*** Opening Dataset records ***
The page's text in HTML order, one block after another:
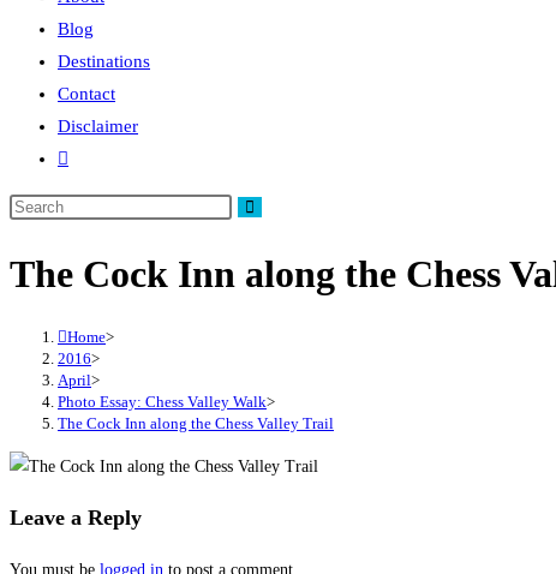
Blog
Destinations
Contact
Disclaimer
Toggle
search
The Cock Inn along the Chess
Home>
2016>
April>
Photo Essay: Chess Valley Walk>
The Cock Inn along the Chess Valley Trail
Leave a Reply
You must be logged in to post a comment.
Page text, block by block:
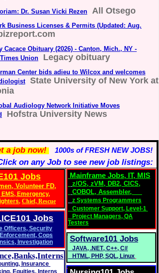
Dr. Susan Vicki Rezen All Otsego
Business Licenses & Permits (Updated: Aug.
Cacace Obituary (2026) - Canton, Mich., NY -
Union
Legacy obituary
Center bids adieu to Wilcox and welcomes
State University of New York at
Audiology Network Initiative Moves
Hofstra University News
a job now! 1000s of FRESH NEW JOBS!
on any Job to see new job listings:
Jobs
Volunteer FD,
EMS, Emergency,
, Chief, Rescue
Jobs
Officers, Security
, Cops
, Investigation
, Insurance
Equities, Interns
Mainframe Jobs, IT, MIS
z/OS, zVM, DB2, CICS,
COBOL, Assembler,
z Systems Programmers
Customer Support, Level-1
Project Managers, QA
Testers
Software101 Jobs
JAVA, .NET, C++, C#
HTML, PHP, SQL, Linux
*** Closing Dataset records ***
→ What the task requires: Please return exactly the lines that run from the line with "Customer Support, Level-1" through the end of the records above, both included, and nothing more.

→ Exercise response:
Customer Support, Level-1
Project Managers, QA
Testers
Software101 Jobs
JAVA, .NET, C++, C#
HTML, PHP, SQL, Linux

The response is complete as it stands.